# burstner wing mirrors!



## daichi (May 9, 2005)

does anyone know where I can get the white plastic insert that fits on the A class wing mirrors? I managed to whack a lane divider on roadworks in belgium last week and didnt realise til we got to the ferry terminal that I had lost it!! Experience tells me that contacting burstner direct is going to be long and very painful in the wallet area!!


----------



## tonybvi (Jan 31, 2007)

When I (or rather a lorry coming the other way) smashed the mirror (including glass) on my 681 I got Perthshire Caravans to order a complete new unit for me. It took less than 2 weeks to arrive but it did cost an arm and a leg!! Of course PC wouldn't fit it as I did not purchase the van from them but it was an easy enough job for me to do.

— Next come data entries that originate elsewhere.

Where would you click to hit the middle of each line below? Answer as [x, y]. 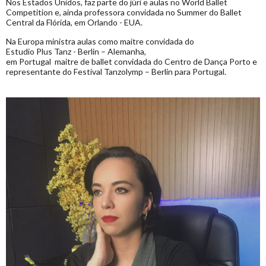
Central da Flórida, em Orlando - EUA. [74, 23]
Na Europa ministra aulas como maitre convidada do [100, 42]
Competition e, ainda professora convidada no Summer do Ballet [124, 12]
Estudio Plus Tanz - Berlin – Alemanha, [76, 52]
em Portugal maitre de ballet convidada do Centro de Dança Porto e [132, 62]
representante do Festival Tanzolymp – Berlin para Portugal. [116, 72]
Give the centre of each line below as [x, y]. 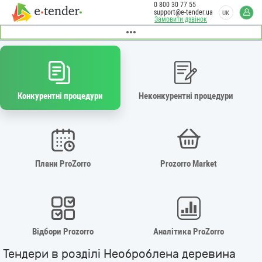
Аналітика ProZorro [189, 231]
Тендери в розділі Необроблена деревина [119, 254]
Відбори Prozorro [63, 231]
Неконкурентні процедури [186, 96]
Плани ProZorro [63, 163]
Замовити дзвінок [181, 19]
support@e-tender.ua [183, 12]
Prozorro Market [189, 163]
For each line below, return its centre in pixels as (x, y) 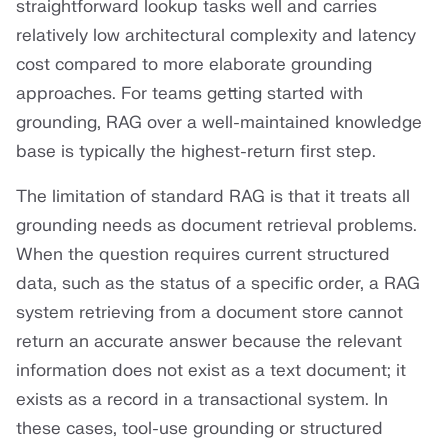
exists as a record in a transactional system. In (202, 400)
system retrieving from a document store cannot (209, 313)
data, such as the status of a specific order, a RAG (218, 284)
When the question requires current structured (203, 255)
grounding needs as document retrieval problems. (216, 226)
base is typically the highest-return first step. (196, 152)
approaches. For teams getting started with (189, 94)
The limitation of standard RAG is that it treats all (213, 197)
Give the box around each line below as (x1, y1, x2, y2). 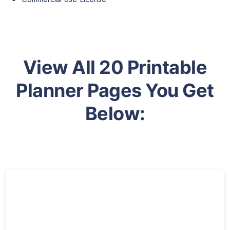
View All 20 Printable (23, 56, 207, 79)
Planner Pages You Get (16, 79, 214, 102)
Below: (85, 102, 145, 125)
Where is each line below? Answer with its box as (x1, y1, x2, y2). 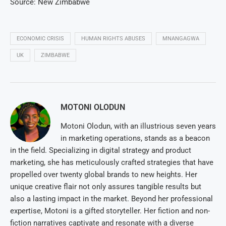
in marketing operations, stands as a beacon (61, 134, 210, 143)
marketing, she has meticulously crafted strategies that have (10, 158, 213, 167)
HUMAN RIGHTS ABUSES (81, 35, 145, 42)
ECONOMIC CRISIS (17, 35, 64, 42)
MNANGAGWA (162, 35, 199, 42)
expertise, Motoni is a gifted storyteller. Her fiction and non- (10, 206, 210, 216)
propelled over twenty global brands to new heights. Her (10, 170, 197, 180)
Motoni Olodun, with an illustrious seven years (61, 122, 216, 131)
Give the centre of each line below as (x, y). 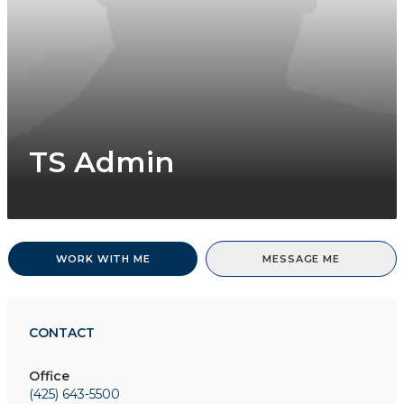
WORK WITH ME (103, 259)
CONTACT (62, 333)
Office (49, 376)
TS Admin (101, 162)
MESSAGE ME (301, 259)
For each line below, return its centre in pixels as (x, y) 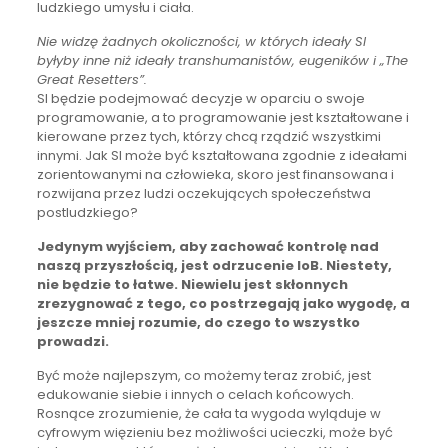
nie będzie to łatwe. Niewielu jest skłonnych (192, 284)
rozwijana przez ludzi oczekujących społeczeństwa (203, 193)
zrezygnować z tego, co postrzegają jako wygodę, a (223, 303)
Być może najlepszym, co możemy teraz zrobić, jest (203, 375)
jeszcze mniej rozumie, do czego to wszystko (198, 322)
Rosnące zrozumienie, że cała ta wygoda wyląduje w (208, 413)
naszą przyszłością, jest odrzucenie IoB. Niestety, (214, 265)
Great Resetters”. (91, 79)
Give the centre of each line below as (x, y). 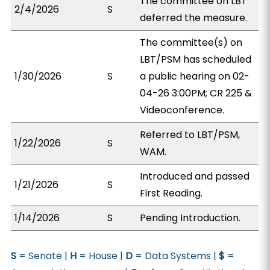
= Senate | (43, 256)
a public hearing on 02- (195, 76)
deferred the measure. (194, 18)
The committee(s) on (191, 42)
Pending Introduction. (190, 218)
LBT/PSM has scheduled (196, 59)
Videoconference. (182, 110)
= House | (101, 256)

I would guess that they could also get just the white insert for you as they emailed me an exploded diagram so that I could get them to order the exact parts I required.

Tony


----------



## daichi (May 9, 2005)

thanks for that tony, I've found a company in glasgow who have that exploded diagram on their website so I'll phone monday and order one, If I can!!


----------



## IrishMike (May 1, 2005)

Hi,
What is the web address of the company in Glasgow?
The reason is my fiat mirrors have been whacked but all that is broken are the gears and actuator shafts on the motors. 
Perhaps they have one for this?
Regards
Mike


----------